» Records provided
----

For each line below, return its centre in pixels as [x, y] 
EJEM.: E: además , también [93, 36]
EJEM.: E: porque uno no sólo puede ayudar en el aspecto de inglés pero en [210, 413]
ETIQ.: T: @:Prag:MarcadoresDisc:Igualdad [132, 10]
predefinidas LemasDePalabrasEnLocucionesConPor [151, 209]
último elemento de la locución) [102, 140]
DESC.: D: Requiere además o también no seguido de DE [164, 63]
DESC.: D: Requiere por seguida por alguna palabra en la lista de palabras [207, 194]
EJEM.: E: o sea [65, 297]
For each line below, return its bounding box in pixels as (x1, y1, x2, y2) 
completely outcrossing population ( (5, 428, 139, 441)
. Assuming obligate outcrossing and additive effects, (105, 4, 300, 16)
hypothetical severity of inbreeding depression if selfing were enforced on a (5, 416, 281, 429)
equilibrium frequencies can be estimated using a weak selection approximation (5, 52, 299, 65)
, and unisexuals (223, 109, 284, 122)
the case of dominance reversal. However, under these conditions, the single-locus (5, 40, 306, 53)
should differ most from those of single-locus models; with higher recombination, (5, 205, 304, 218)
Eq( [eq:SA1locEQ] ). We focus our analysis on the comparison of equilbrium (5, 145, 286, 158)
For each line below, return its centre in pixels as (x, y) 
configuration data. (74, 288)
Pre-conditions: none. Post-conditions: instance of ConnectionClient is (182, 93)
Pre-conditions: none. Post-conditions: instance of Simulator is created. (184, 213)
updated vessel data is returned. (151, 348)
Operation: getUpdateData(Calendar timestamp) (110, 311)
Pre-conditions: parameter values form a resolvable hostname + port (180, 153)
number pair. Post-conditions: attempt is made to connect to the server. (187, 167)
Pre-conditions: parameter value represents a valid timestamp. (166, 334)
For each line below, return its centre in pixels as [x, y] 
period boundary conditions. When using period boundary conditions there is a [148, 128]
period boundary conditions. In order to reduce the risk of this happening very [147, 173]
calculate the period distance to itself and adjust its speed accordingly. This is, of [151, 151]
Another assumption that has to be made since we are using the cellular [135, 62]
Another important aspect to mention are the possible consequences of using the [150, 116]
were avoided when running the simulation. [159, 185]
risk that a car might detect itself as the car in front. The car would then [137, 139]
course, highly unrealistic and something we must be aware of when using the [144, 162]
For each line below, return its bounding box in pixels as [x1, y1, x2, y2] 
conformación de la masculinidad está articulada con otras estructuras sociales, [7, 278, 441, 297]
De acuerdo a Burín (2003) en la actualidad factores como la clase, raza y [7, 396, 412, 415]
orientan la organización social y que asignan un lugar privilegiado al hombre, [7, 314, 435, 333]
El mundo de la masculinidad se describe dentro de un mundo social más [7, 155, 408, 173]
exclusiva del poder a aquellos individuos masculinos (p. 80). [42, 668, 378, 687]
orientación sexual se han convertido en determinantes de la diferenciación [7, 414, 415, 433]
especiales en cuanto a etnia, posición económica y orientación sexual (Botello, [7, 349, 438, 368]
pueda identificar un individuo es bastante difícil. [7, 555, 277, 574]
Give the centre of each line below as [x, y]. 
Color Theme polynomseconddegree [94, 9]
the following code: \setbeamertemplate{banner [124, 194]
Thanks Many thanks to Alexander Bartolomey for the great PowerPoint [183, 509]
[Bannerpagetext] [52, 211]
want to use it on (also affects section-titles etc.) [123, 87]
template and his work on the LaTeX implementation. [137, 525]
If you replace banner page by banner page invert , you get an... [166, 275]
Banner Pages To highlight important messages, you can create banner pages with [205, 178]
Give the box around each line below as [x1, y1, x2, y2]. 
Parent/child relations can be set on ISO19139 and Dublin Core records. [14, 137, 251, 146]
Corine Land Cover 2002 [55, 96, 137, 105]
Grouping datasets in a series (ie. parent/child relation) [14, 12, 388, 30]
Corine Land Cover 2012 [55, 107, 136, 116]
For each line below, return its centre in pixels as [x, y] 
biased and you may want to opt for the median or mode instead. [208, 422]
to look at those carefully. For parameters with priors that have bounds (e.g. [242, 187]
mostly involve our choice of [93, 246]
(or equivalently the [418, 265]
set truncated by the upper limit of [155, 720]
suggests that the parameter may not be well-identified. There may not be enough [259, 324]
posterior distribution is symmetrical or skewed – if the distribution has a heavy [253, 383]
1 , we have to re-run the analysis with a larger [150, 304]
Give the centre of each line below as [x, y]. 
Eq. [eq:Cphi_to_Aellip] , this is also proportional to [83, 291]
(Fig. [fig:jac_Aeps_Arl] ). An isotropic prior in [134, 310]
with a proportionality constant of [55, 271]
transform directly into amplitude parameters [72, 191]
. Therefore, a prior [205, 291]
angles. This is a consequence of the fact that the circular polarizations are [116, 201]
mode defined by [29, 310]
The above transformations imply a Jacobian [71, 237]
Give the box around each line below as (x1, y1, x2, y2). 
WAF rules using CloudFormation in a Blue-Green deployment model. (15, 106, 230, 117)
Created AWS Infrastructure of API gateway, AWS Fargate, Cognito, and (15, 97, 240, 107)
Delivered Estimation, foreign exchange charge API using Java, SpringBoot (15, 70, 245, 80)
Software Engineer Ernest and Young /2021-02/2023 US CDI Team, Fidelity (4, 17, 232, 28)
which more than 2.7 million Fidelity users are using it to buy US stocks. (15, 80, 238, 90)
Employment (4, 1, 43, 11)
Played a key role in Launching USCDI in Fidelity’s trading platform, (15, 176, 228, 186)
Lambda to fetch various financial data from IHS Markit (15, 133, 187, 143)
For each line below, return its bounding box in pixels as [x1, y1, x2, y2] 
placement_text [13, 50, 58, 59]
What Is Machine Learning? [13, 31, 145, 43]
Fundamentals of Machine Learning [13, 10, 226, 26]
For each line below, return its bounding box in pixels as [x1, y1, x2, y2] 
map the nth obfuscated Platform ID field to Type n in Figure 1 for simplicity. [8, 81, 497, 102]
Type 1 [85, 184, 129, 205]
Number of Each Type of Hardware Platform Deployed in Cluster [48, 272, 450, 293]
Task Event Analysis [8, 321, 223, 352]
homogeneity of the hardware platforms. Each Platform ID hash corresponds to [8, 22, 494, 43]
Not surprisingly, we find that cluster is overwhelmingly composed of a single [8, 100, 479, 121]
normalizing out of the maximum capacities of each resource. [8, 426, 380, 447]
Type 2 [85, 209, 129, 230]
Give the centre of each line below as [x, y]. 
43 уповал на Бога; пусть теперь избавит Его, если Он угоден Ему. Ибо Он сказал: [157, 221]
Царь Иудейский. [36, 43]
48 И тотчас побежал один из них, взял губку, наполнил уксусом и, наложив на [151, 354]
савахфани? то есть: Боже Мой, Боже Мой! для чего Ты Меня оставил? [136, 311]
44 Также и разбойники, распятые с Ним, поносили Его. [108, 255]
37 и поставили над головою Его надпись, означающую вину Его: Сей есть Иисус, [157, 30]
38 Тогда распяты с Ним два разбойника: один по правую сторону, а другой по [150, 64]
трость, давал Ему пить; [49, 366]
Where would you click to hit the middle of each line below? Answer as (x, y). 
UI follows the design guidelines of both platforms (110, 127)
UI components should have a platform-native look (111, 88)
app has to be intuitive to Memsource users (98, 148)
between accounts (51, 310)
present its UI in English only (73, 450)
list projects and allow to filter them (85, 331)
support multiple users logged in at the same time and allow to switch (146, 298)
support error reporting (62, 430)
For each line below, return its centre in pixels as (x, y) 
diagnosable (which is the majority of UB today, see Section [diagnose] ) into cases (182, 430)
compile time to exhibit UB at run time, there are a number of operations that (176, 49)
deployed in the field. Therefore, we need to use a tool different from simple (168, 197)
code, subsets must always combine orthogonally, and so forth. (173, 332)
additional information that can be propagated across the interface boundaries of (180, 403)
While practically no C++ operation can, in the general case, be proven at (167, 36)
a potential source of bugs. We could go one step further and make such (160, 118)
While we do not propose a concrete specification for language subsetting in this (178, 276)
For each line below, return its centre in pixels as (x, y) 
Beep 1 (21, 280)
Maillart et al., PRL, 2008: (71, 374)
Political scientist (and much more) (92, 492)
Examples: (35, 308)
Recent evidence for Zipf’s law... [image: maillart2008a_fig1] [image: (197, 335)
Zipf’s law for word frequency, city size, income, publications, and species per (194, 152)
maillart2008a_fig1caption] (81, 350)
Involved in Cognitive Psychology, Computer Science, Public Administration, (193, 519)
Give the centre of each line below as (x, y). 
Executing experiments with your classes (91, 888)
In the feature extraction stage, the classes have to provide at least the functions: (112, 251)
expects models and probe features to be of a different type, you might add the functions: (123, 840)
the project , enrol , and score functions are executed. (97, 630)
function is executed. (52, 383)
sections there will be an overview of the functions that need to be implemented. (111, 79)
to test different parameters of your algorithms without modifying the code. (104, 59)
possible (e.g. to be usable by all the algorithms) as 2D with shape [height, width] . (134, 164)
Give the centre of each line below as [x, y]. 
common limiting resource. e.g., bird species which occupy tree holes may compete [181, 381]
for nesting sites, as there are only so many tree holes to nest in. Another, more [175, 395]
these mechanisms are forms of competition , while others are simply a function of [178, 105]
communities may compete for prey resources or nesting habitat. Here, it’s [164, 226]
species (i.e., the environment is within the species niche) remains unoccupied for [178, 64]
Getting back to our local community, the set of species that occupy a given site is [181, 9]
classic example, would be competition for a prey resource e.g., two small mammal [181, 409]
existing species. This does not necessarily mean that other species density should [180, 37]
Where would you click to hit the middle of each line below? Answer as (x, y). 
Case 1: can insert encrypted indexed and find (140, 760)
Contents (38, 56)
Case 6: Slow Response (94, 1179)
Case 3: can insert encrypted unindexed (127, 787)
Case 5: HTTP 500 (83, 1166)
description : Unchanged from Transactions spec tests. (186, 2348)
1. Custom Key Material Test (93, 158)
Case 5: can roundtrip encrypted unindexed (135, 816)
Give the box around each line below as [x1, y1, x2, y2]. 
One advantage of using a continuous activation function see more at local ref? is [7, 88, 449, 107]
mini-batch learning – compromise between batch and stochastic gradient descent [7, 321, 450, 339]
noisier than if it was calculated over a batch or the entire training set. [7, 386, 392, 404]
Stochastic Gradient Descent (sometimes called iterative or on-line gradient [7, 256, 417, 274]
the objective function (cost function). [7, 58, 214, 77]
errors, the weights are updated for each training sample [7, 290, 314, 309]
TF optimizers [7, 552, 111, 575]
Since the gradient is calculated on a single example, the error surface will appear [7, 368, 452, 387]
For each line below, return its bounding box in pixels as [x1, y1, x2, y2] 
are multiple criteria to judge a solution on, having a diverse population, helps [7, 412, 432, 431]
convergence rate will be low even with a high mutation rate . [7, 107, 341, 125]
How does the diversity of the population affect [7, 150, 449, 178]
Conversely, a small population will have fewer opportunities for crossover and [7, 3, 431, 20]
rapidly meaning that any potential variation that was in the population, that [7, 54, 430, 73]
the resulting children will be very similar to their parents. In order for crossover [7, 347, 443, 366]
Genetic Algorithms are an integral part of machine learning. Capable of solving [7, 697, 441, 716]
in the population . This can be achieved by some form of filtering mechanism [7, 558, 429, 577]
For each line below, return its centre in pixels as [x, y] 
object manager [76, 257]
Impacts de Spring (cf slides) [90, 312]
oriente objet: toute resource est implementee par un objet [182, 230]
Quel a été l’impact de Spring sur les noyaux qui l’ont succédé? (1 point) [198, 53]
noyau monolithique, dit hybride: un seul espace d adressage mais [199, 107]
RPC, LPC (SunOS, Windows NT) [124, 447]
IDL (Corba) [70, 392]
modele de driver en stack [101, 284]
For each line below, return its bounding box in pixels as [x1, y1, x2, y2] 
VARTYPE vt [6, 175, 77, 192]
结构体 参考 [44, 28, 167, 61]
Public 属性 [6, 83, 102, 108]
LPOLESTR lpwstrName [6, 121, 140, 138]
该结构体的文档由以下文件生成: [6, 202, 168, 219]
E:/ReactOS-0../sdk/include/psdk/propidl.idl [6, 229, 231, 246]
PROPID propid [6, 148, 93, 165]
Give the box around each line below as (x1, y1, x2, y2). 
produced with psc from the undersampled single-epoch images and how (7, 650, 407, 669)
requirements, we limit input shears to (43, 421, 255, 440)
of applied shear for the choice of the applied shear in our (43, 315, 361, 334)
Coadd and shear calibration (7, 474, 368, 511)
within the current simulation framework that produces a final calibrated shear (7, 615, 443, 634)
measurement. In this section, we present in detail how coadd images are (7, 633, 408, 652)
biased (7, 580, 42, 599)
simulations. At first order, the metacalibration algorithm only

----

Only the lines above from the line containing "While we do" through the line containing "Involved in Cognitive" should be retyped, exactly and with both ends included.

» Written solution
While we do not propose a concrete specification for language subsetting in this (178, 276)
For each line below, return its centre in pixels as (x, y) 
Beep 1 (21, 280)
Maillart et al., PRL, 2008: (71, 374)
Political scientist (and much more) (92, 492)
Examples: (35, 308)
Recent evidence for Zipf’s law... [image: maillart2008a_fig1] [image: (197, 335)
Zipf’s law for word frequency, city size, income, publications, and species per (194, 152)
maillart2008a_fig1caption] (81, 350)
Involved in Cognitive Psychology, Computer Science, Public Administration, (193, 519)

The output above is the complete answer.